• HOW TO COMPLETE THIS TASK
Gather every line of the entries that includes the word "battery".

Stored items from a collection
*-*-*

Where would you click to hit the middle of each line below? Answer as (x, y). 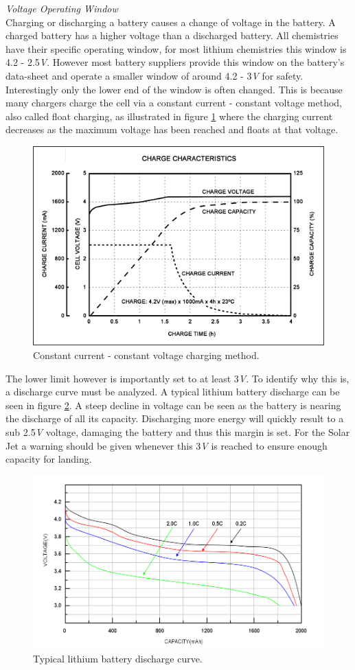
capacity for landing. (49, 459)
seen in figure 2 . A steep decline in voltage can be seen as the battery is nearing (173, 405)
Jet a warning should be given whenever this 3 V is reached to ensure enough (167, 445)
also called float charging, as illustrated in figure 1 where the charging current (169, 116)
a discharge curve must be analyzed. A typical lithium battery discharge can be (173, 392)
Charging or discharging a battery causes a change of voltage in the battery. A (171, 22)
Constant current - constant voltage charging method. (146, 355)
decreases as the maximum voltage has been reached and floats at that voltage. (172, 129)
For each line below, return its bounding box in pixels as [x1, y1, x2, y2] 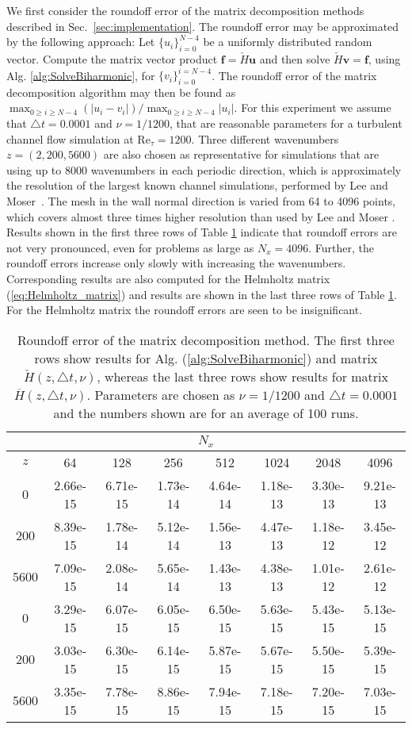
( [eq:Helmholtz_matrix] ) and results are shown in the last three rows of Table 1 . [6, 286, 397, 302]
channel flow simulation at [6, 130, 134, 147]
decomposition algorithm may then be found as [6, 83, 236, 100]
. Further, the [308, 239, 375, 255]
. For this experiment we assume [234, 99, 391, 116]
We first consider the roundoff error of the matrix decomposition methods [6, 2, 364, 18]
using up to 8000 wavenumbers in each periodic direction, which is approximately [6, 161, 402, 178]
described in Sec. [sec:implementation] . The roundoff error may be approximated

*-*-*

• TASK RESULT
seen in figure 2 . A steep decline in voltage can be seen as the battery is nearing (173, 405)
a discharge curve must be analyzed. A typical lithium battery discharge can be (173, 392)
Charging or discharging a battery causes a change of voltage in the battery. A (171, 22)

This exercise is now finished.